Dawn of the New Everything Encounters with Reality and Virtual Reality

2022-02-26 22:23

  • History of VR
    • Ivan Sutherland started the field of computer graphics with his work on SketchPad. In 1965 he proposed a head-mounted display called "the ultimate display"
  • What is VR?
    • Throughout the book Lanier revises a possible definition over and over again.
    • 1: A twenty-first century art form that will weave together the three great twentieth-century arts: cinema, jazz and programming.
      • The promise of VR is producing arbitrary experience - shared between people through conversation. Untethered from the realities of the physical world. This is an idealistic definition
    • 2: A simulated new frontier that can evoke a grandiosity recalling the age of exploration or the wild west
    • 3: Hope for a medium that can convey dreaming
    • 4: The substitution of the interface between a person and the physical environment with an interface to a simulated environment
    • 5: A mirror image of an person's sensory and motor organs, or if you like, an inversion of a person.
      • This definition is so interesting. The hole in a VR world is person shaped - the person who's in the virtual environment. The world wraps around that hole. A revelatory realisation is that when you turn left in a VR headset, the whole virtual world turns right to compensate.
    • 6: An ever growing set of gadgets that work together and match up with human sensory or motor organs. Goggles, gloves, floors that scroll, so you can feel like you're walking far in the virtual world even though you remain in the same physical spot; the list will never end. - The list will never end because virtual reality will never fully 'trick' us into believing it is reality. That's because humans, and how we comprehend reality, is not a fixed point. We will always evolve to better know what is reality and what is not. CGI which looked incredible only 10 years ago now looks dated.

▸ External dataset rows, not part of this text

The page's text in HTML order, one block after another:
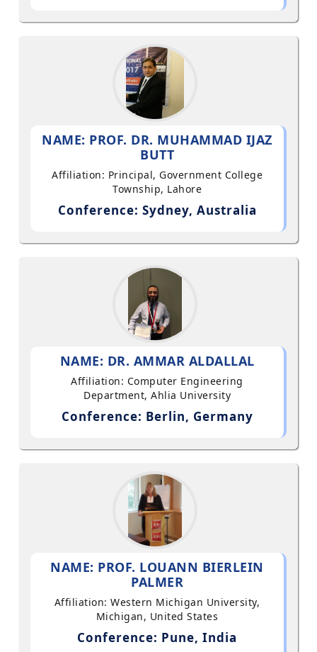
NAME: PROF. DR. MUHAMMAD IJAZ
BUTT
Affiliation: Principal, Government College
Township, Lahore
Conference: Sydney, Australia
NAME: DR. AMMAR ALDALLAL
Affiliation: Computer Engineering
Department, Ahlia University
Conference: Berlin, Germany
NAME: PROF. LOUANN BIERLEIN
PALMER
Affiliation: Western Michigan University,
Michigan, United States
Conference: Pune, India

    • 7: A coarser, simulated reality fosters appreciation of the depth of physical reality in comparison. As VR progresses in the future, human perception will be nurtured by it and will learn to find even more depth in physical reality.
    • 8: Technology that rallies the brain to fill in the blanks and cover over the mistakes of a simulator, in order to make a simulated reality seem better than it ought to. - Science is about approach rather than arrival. Two scientific theories can be useful, and produce useful things for humans, but reach a point where they disagree.
    • 9: The investigation of the sensorimotor loop that connects people with their world and the ways it can be tweaked through engineering. The investigation has no end, since people change under investigation. - We do not see like a camera. If we kept still like a camera we wouldn't be able to see. The brain is more like a spy submarine running constant experiments to work out what's in front of us.
    • 10: Reality, from a cognitive point of view, is the brain's expectation of the next moment. In virtual reality, the brain has been persuaded to expect virtual stuff instead of real stuff for a while. - This feels key to that moment when you take the VR headset off and reality seems more vivid for a few moments. Jaron Lanier used to give flowers to people who took the headset off for the first time and they seemed to experience flowers for the first time all over again.
    • 11: VR is the most centrally situated discipline - It connects to science, perception, art, everything...
    • 12: VR is the technology of noticing experience itself
    • 13: The perfect tool for the perfect, perfectly evil Skinner box
  • The great thing about VR is the moment you take it off.
    • VR is a trick. The stereoscopic images make it seem like you're looking at / inhabiting a 3d space. But you're not.
    • I wonder how rudimentarily we can recreate this feeling of 3D space. Also see [[Zeeman's Paradox]]
  • Can you [[See yourself seeing]] in VR?